*Task brief*
After locating the line with "the robot learns", reproduce that line and every one following it exactly, up to the end of the entries.

[Opening Dataset section]

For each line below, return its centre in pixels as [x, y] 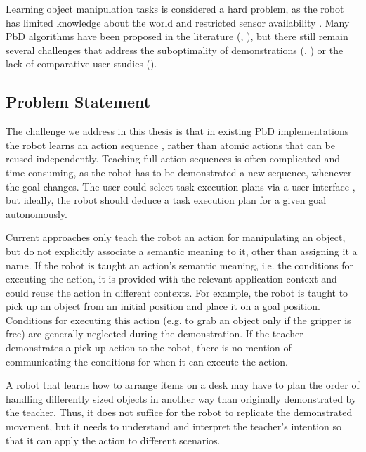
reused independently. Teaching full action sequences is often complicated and [173, 159]
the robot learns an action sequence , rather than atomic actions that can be [170, 144]
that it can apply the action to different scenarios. [113, 440]
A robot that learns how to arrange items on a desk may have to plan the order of [183, 385]
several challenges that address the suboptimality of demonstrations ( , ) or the [175, 50]
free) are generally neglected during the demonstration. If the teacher [155, 334]
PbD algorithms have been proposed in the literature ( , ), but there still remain [177, 36]
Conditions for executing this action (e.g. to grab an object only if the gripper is [178, 319]

[Closing Dataset section]

*Solved exercise*
the robot learns an action sequence , rather than atomic actions that can be [170, 144]
that it can apply the action to different scenarios. [113, 440]
A robot that learns how to arrange items on a desk may have to plan the order of [183, 385]
several challenges that address the suboptimality of demonstrations ( , ) or the [175, 50]
free) are generally neglected during the demonstration. If the teacher [155, 334]
PbD algorithms have been proposed in the literature ( , ), but there still remain [177, 36]
Conditions for executing this action (e.g. to grab an object only if the gripper is [178, 319]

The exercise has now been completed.